I made the mistake of making the upgraded when the workload was very low during the pandemia, but then it increased and had to work on in 7 designs in a very short time frame. That was not the issue, the issue was that with the upgrade my productivity whent to the drain together with my holiday break.
You can spent hours looking how where the option is located, or how to do this or that that it was usually very simple. Or a particular feature does not exist anymore.
Saludos !!
Moien says
Chris and Dave
This was one of the best episodes of the year. Closing off to a strong finish.
Thanks.
JZ says
I’m far from the expert but I think it’s not that the E and H fields combine to make the radio wave, they are always “separate” fields, albeit of the same signal. The magnetic field (H-plane) is localized to the antenna just like any coil of wire with an AC signal on it while the radio wave (E-plane) is the emission of the photon wave/particle duality thing. This happens on, in, or near the surface of the antenna and follows the inverse square law for loss in free space.
JZ says
I guess I see what you’re saying Dave, perhaps it’s your use of the word “combine” that threw me. https://en.wikipedia.org/wiki/Near_and_far_field
Someone says
CAD tools aren’t the only thing. Imagine all the BILLIONS of man-hours lost every year to needless software changes in business, home economy, hobby, you name it. Technology and society in general would probably be five, if not ten years into the future if people could learn new things that could be used together with what they already knew instead of having to re-learn everything, never to use the old knowledge again!

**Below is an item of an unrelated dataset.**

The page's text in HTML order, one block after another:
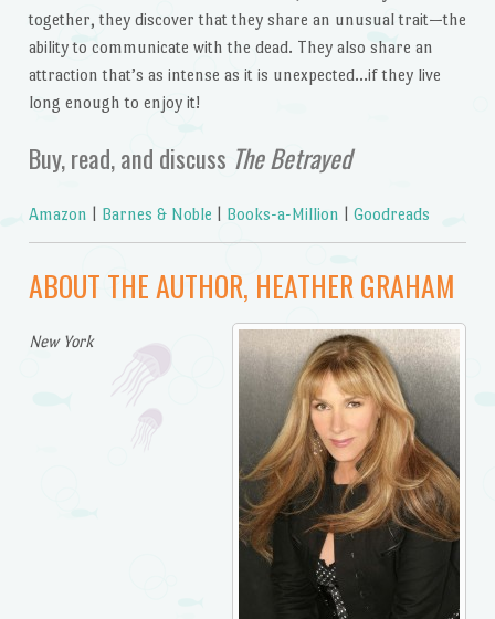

Personally, I have nothing against raw capitalism when it comes to physical products, having a cost of production, but freely copyable information should be just that – free. That philosophy comes straight from Rick Falkvinge (Pirate Party), and I can only agree. The correct answer to the old anti-piracy slogan “you wouldn’t steal a car”, is “no, but I’d gladly copy it if that was possible”.
And yes, making the information in the first place has a (time-) cost, but it is not a per-unit cost, and hence should not be considered one. If you have the time and will, do it. Otherwise don’t. Simple as that.
Also personally, I don’t understand why paying for education would make me pay more attention to it. I already have a goal for taking part of it, whether it’s for a specific project or just entertainment. In my book, paying for it is just one more obstacle for reaching that goal, making it less likely to happen.